Погрузил кисти в молочно-непрозрачную от взвеси мыла воду и коснулся пальцами в районе моего пупка. Едва уловимо обвел его по кругу. Я и не старалась сдержать рваный выдох и вздрогнула. Одно короткое прикосновение, сопровождаемое молниеносно потяжелевшим и загоревшимся голодом его взглядом, и я реально вспыхнула.
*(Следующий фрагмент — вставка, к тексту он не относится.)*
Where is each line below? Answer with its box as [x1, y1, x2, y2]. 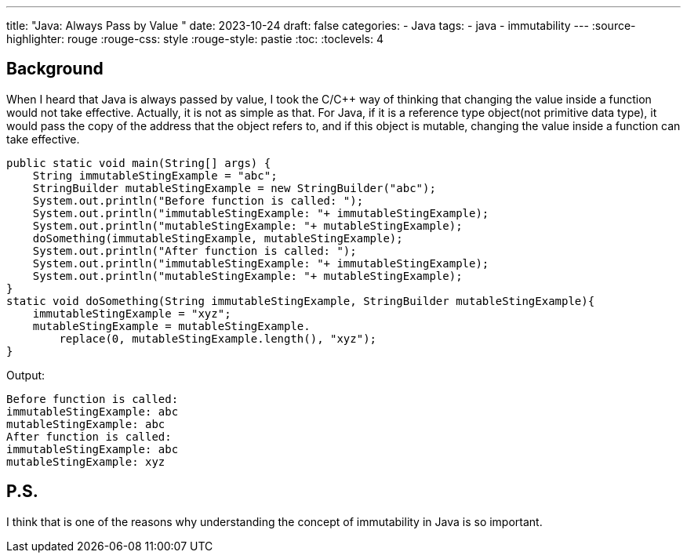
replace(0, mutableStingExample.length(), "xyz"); [59, 332, 377, 345]
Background [6, 59, 104, 79]
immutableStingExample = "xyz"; [32, 307, 231, 320]
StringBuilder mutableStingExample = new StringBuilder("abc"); [32, 181, 436, 194]
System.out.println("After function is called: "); [32, 244, 357, 257]
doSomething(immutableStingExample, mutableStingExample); [32, 231, 403, 245]
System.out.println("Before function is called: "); [32, 194, 364, 207]
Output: [6, 368, 45, 382]
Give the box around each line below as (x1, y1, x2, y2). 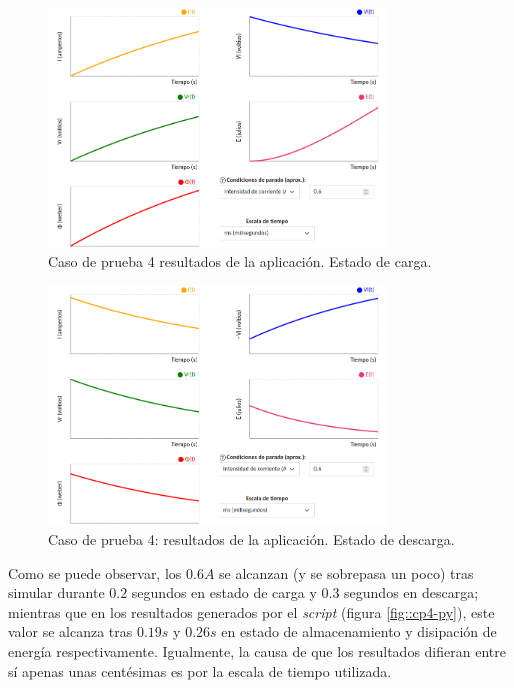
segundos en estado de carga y (131, 582, 317, 603)
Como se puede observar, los (8, 562, 182, 583)
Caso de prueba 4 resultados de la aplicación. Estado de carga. (48, 251, 432, 272)
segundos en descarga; (344, 582, 479, 603)
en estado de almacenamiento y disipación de (221, 621, 497, 642)
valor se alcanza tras (8, 621, 133, 642)
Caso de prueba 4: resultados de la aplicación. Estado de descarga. (48, 529, 455, 550)
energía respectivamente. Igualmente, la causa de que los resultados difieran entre (8, 641, 506, 662)
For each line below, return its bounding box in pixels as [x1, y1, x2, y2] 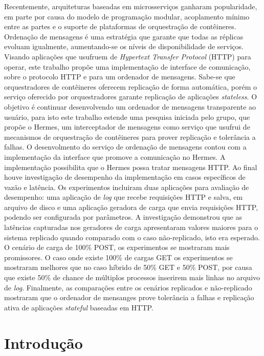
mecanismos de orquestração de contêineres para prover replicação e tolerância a [4, 131, 256, 142]
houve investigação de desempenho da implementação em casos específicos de [4, 172, 246, 182]
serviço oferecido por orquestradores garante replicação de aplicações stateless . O [4, 91, 257, 102]
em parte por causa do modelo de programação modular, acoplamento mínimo [4, 11, 250, 22]
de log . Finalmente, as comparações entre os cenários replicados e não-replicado [4, 282, 252, 292]
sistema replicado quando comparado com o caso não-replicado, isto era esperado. [4, 232, 260, 242]
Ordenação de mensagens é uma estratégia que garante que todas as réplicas [4, 31, 244, 41]
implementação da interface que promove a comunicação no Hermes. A [4, 151, 226, 162]
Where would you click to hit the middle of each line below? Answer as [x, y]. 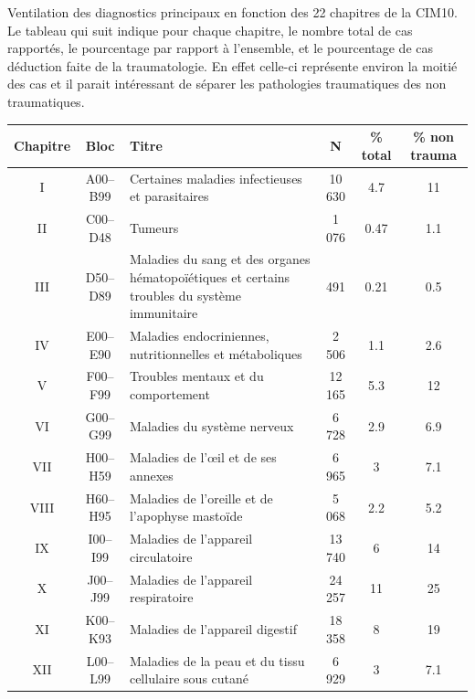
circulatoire [161, 556]
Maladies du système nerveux [211, 425]
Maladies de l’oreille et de [201, 498]
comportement [169, 394]
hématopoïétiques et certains [210, 276]
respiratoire [161, 597]
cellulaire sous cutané [189, 678]
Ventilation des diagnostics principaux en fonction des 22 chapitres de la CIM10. [232, 12]
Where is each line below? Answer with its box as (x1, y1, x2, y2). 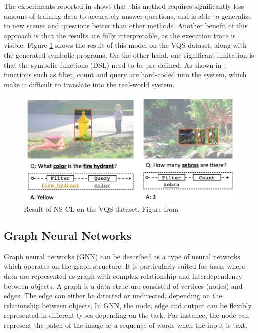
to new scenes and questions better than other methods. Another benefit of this (4, 20, 248, 31)
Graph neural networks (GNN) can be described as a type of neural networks (4, 251, 240, 261)
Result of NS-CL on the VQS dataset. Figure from (24, 203, 178, 214)
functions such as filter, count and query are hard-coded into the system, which (4, 69, 247, 80)
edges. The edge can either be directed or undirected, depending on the (4, 290, 222, 301)
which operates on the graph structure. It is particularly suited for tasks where (4, 261, 245, 271)
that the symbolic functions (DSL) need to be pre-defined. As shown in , (4, 59, 226, 70)
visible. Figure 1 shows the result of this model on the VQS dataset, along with (4, 40, 247, 50)
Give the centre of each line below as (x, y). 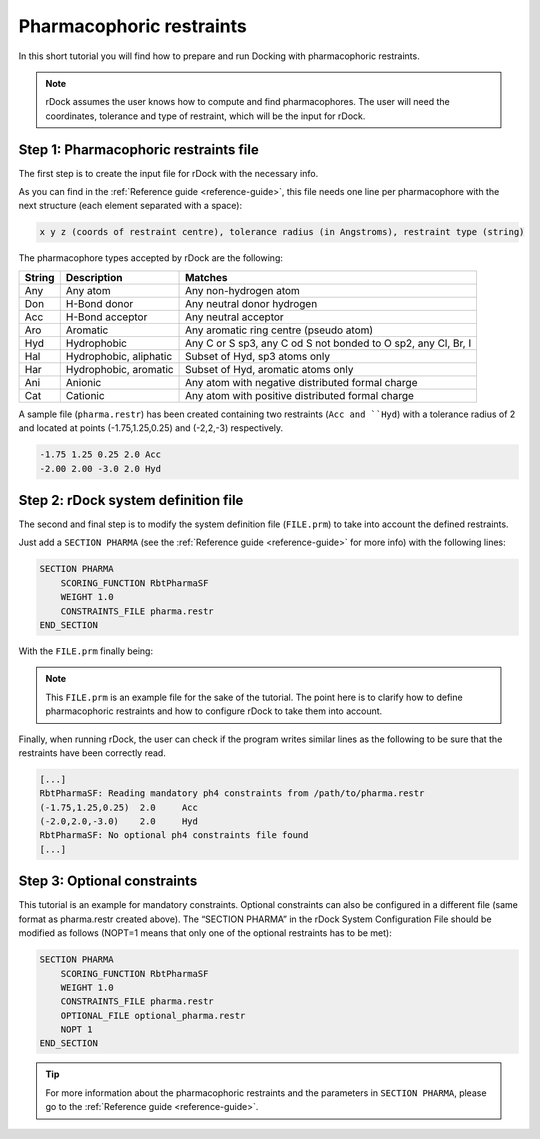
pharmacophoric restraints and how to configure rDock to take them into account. (214, 711)
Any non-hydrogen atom (242, 290)
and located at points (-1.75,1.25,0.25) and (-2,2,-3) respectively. (151, 428)
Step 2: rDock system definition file (131, 500)
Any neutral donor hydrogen (251, 303)
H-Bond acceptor (106, 317)
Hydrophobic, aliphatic (119, 356)
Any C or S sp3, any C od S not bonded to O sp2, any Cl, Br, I (328, 343)
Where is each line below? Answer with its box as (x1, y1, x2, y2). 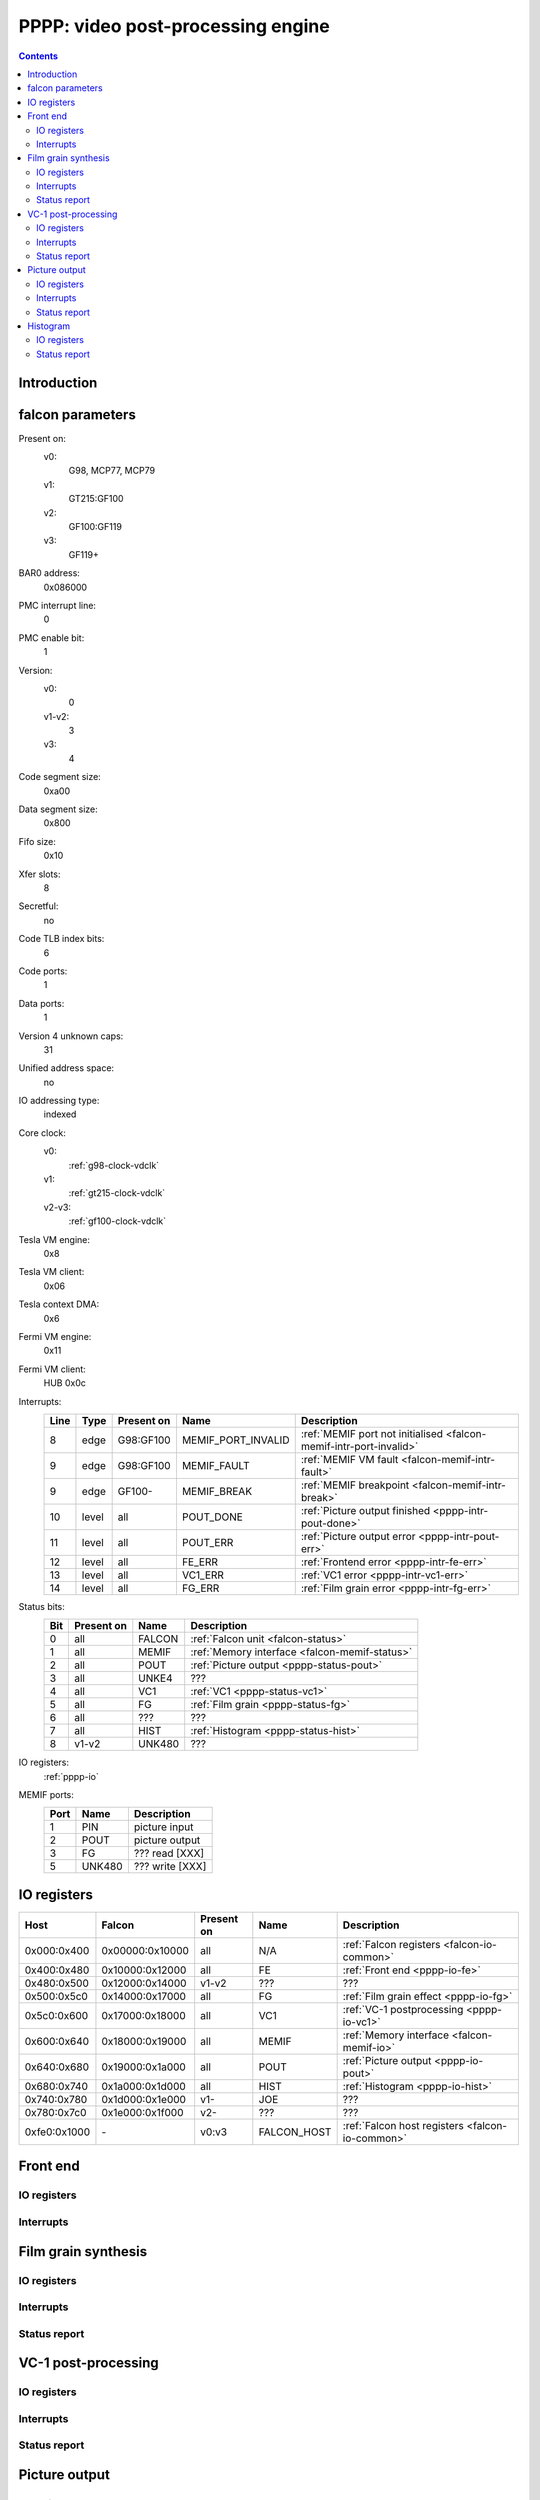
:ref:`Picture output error (300, 1529, 416, 1543)
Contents (18, 50, 59, 62)
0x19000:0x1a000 (101, 2060, 187, 2074)
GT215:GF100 (68, 493, 124, 505)
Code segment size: (18, 771, 102, 783)
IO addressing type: (18, 1095, 100, 1107)
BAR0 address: (18, 567, 80, 579)
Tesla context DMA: (18, 1298, 100, 1310)
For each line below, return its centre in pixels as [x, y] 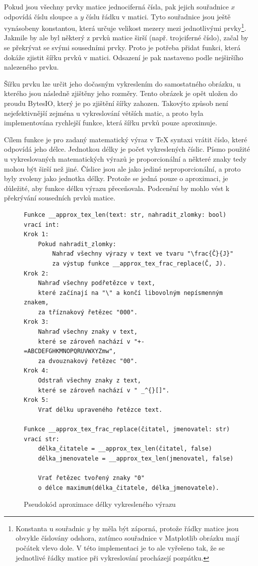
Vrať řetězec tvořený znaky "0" [91, 478]
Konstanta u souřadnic [50, 528]
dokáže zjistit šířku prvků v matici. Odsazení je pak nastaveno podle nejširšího [124, 57]
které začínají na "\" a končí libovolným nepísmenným [130, 293]
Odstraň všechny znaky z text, [90, 381]
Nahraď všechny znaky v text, [88, 332]
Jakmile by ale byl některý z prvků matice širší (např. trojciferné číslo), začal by [126, 38]
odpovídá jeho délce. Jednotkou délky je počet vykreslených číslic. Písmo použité [127, 149]

Показалось даже, что услышала специфическое пф-ф-ф! как при воспламенении жутко горючей жидкости от первой же искры.
– Соня-Соня, – пробормотал оборотень почему-то очень тихо и медленно, едва позволяя мне чувствовать контакт с кончиками его пальцев, повел одной рукой вверх к груди, а второй – по животу вниз, еще более мучительно медленно. Мне тут же стало нечем дышать, голова закружилась, и я безвольно откинулась на бортик деревянной бадьи. – Как вспыхиваешь… Только коснись – и заполыхала… Знаешь… Знаешь, как таких, как ты, у ругару зовут? Полымянницы погибельные… – Его дыхание тоже стало рваным, будто подстраиваясь под мое, а голос постепенно трансформировался, обращаясь малоразборчивым порыкиванием. – Сами вы – живое пламя… Мужик любой в такой – что сухая трава вспыхивает и до смерти сгорает… Не потушить никак… Не желает ведь он погаснуть… Теперь я понимаю… – легчайшее скольжение добралось до моего уже затвердевшего соска. Рунт очертил его и сжал. Совсем чуть, а меня прогнуло, как от разряда, и, давя стон, я прикусила губу. И в тот же момент пальцы второй руки добрались до лобка и уверенно двинулись дальше. Мои ноги приглашающе разошлись, как сами собой. Я открылась Рунту, и он этим, не мешкая, воспользовался. Издав совершенно невозможный для человека рокочущий звук, он взялся наглаживать мои складки сверху и самую малость между ними, задевая каждый раз так точно в безумно чувствительной точке, что по моему телу прокатывалась волна дрожи, а по воде – рябь. Он не позволил себе вторгнуться в меня ни на сантиметр, но делал так хорошо. Господи, ТАК хорошо. Я не монашка и снимать напряжение самостоятельно не чуралась. Но и сама я бы не сделала себе хоть каплю приятнее. Мышцы лона чуть ли не судорогой сразу сводить стало от обездоленности. Я безумно хотела его внутри, хоть самую малость и это настолько распаляло, что чувствовала себя мчащейся к вершине или же летящей в бездну на дикой скорости. И этим безумным полетом целиком и полностью управлял Рунт, причем с легкостью, практически едва дотрагиваясь.
– Вот так… так… – уже откровенно рычал оборотень. – Гори-гори, полымянница погибельная… Сожжешь меня, а? Хочу сгореть… Все одно не живу… Хочу… В тебе сгореть… Сожги…
– Рунт! – Грань, отделяющая меня от высшей точки, истончилась до невидимости и все же оставалась непреодолимой. Мне бесконечно не хватало той самой, познанной с ними наполненности, и я уже была готова о ней молить: – Ру-у-у-унт же-е-е!
Он сжалился надо мной, но только самую малость. Дал мне себя внутри, но так, как сам решил. Обхватил мой затылок и жестко поцеловал, вторгаясь языком беспардонно, будто был хозяином, берущим свое в полном праве. По сути, имел меня рот в рот и при этом лишь только самую малость усилил давление своих пальцев внизу. Я забилась, крича в его губы, суча ногами и расплескивая воду. Удовольствие катилось по мне волна за волной, пока его не стало слишком много, а вот воздуха для дыхания не осталось совсем. Я вцепилась в его запястье, останавливая, и дернула головой, освобождаясь и тут же жадно вдыхая. Перед глазами медленно прояснялось, и едва я смогла видеть, так натолкнулась на взгляд блестящих, как при лихорадке, золотистых глаз. Он смотрел… черт, слов не подобрать… Словно поглощал, сжирал заживо, упивался и нуждался-нуждался-нуждался… Меня от этого опять тряхнуло, на сей раз уже полноценным разрядом, пронзающим от сердца и много-много глубже трепетом. Однако едва Рунт заметил, что я смотрю в ответ, как закрылся прямо-таки молниеносно. Резко поднялся, нацепив свою маску – циничную ухмылку.